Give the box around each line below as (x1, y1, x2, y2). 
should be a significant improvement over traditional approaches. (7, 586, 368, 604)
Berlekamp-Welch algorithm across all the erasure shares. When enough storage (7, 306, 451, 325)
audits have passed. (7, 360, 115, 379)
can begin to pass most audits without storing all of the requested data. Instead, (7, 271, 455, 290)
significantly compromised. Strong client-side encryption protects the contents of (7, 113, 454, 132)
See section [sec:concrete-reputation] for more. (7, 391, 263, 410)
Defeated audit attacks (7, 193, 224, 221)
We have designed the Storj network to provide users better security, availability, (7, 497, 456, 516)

--

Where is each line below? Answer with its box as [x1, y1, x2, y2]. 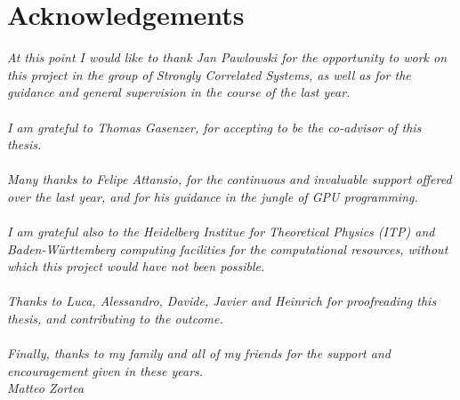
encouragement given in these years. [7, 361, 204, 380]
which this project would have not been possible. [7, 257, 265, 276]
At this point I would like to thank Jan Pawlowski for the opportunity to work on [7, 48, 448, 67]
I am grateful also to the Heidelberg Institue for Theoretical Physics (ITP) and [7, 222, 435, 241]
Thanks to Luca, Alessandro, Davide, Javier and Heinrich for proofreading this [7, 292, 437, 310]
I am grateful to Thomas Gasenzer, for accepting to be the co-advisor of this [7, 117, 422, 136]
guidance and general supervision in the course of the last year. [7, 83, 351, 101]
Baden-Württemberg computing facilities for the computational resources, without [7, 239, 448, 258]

* * *

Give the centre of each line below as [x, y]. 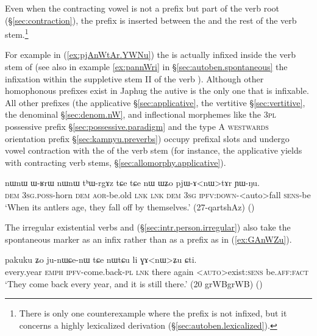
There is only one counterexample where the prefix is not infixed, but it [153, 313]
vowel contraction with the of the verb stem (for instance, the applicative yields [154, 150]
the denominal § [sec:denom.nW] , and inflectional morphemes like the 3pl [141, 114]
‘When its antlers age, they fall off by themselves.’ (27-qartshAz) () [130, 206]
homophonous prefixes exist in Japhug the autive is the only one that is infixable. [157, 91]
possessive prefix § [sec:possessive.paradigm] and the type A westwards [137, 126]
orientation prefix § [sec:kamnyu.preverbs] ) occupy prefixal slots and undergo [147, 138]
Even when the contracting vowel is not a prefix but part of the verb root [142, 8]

Exercise:
From the listing above, repeat exactly the lines starting at the line that includes "Give the box" and ending at the line that includes "We have designed", with nothing outside that span.

Task answer:
Give the box around each line below as (x1, y1, x2, y2). 
should be a significant improvement over traditional approaches. (7, 586, 368, 604)
Berlekamp-Welch algorithm across all the erasure shares. When enough storage (7, 306, 451, 325)
audits have passed. (7, 360, 115, 379)
can begin to pass most audits without storing all of the requested data. Instead, (7, 271, 455, 290)
significantly compromised. Strong client-side encryption protects the contents of (7, 113, 454, 132)
See section [sec:concrete-reputation] for more. (7, 391, 263, 410)
Defeated audit attacks (7, 193, 224, 221)
We have designed the Storj network to provide users better security, availability, (7, 497, 456, 516)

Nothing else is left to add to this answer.